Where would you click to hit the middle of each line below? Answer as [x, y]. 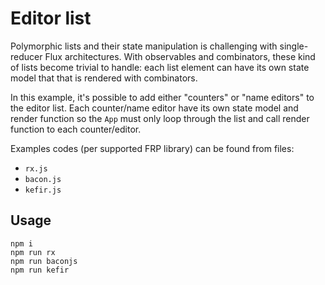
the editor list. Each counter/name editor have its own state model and [154, 108]
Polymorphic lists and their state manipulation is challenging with [144, 46]
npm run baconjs [44, 261]
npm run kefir [40, 270]
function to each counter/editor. [76, 129]
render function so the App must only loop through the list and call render [160, 118]
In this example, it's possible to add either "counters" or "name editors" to [162, 97]
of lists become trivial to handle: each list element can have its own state [160, 67]
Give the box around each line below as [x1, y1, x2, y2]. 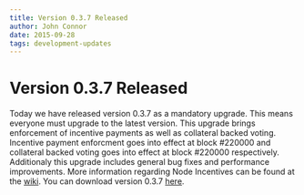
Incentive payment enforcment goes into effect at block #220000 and [9, 138, 271, 149]
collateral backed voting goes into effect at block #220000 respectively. [9, 147, 279, 158]
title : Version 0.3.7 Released [9, 13, 128, 23]
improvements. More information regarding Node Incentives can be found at [9, 166, 295, 178]
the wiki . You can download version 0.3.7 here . [9, 176, 185, 187]
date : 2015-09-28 [9, 30, 76, 39]
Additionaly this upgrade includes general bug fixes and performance [9, 157, 270, 168]
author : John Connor [9, 22, 88, 31]
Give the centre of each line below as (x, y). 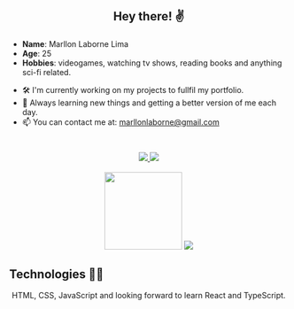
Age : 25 (36, 54)
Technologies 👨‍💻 (57, 274)
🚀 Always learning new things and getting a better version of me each (149, 103)
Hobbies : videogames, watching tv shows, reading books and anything (152, 63)
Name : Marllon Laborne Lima (75, 44)
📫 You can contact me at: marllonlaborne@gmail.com (120, 122)
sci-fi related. (46, 73)
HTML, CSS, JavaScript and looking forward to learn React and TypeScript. (149, 296)
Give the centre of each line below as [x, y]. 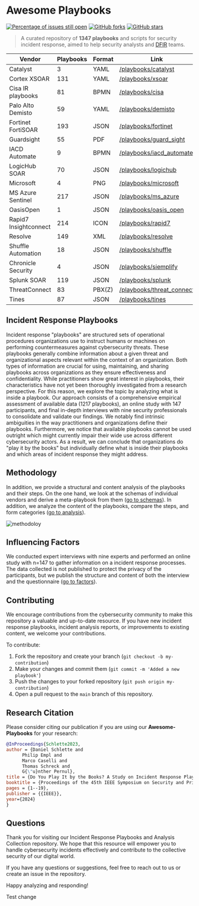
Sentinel [20, 200]
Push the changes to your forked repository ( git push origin [89, 682]
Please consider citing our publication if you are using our [76, 727]
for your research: [56, 733]
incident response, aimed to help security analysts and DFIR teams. [103, 44]
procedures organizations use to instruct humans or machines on [86, 340]
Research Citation [40, 713]
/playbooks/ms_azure [149, 196]
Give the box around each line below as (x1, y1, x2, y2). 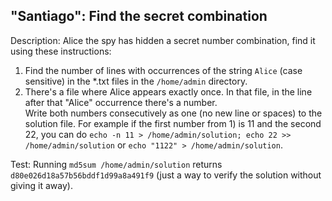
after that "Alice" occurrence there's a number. (24, 96, 218, 108)
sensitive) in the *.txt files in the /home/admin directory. (24, 75, 248, 87)
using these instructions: (10, 45, 112, 57)
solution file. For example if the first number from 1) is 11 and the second (24, 117, 322, 129)
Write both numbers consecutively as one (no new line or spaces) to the (24, 107, 323, 119)
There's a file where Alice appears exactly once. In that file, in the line (24, 85, 313, 98)
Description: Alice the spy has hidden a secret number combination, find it (10, 34, 316, 46)
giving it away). (10, 179, 73, 191)
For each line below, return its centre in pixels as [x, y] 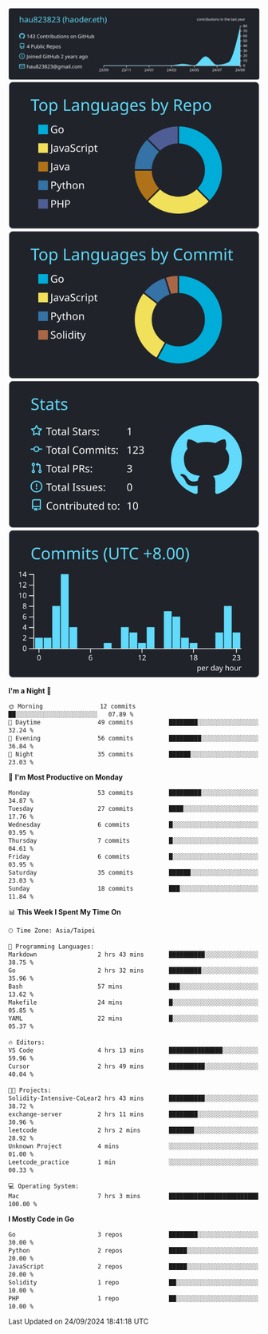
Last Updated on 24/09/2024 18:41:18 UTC [79, 1321]
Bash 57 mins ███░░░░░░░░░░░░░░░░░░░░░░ [134, 987]
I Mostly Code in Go [41, 1219]
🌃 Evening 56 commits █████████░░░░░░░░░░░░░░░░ [134, 738]
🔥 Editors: [27, 1042]
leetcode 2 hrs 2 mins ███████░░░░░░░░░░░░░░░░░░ [134, 1130]
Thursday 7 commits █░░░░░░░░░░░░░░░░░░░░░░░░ [134, 840]
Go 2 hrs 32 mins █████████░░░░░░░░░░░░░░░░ [134, 971]
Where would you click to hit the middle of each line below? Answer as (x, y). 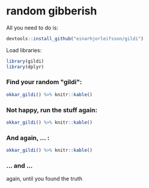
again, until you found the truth (44, 179)
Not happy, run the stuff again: (52, 110)
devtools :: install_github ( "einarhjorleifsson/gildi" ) (75, 38)
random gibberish (52, 11)
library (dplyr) (25, 67)
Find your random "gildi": (44, 82)
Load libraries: (24, 50)
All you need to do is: (32, 28)
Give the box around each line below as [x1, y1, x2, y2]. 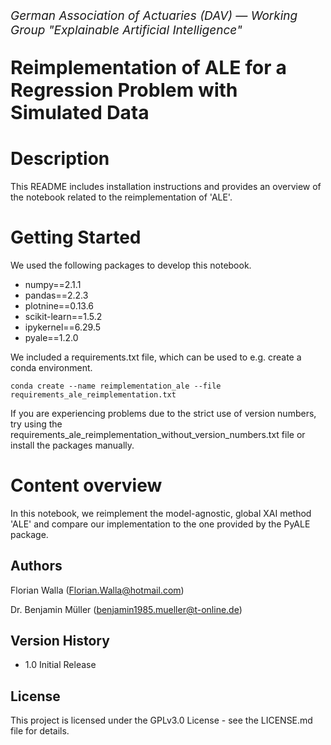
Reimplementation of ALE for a [10, 56, 287, 79]
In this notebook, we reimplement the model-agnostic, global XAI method [10, 507, 312, 519]
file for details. [10, 725, 70, 737]
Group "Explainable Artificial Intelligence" [10, 23, 243, 38]
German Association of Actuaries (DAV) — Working [10, 8, 298, 23]
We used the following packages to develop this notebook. [10, 259, 252, 271]
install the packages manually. [10, 439, 135, 451]
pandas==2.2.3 [24, 289, 89, 301]
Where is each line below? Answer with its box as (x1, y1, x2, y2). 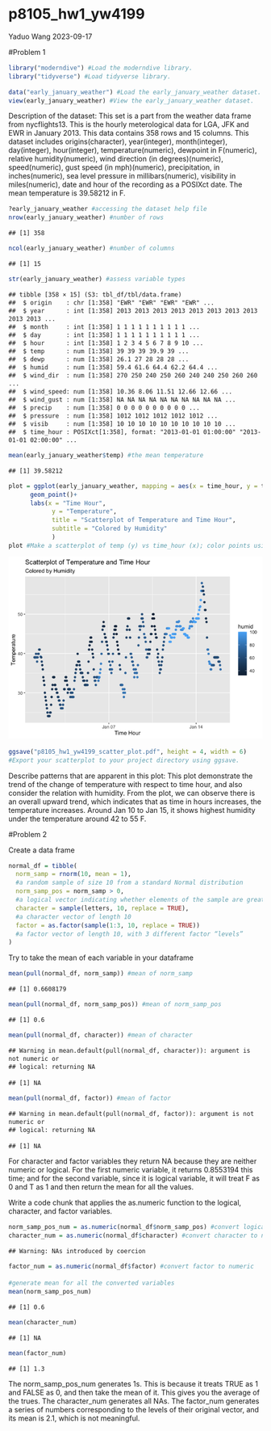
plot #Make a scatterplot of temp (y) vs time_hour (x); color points (8, 541, 251, 549)
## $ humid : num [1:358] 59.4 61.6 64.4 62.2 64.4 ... (8, 363, 219, 372)
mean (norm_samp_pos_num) (8, 1288, 92, 1296)
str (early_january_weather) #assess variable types (8, 276, 186, 284)
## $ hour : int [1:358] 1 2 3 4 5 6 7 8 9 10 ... (8, 339, 204, 347)
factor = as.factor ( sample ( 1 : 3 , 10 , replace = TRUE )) (15, 921, 200, 929)
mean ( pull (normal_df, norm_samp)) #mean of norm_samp (8, 970, 194, 978)
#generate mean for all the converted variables (8, 1279, 175, 1287)
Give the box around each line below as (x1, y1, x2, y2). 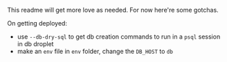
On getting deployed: (7, 19, 68, 27)
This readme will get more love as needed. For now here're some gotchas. (7, 6, 219, 14)
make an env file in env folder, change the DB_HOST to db (17, 48, 173, 55)
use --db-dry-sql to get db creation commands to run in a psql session (17, 32, 221, 41)
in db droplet (17, 40, 54, 48)
+ + +
Copy out the lines of the records above in which the string "mean" appears.

*SOLUTION*.
mean (norm_samp_pos_num) (8, 1288, 92, 1296)
mean ( pull (normal_df, norm_samp)) #mean of norm_samp (8, 970, 194, 978)
#generate mean for all the converted variables (8, 1279, 175, 1287)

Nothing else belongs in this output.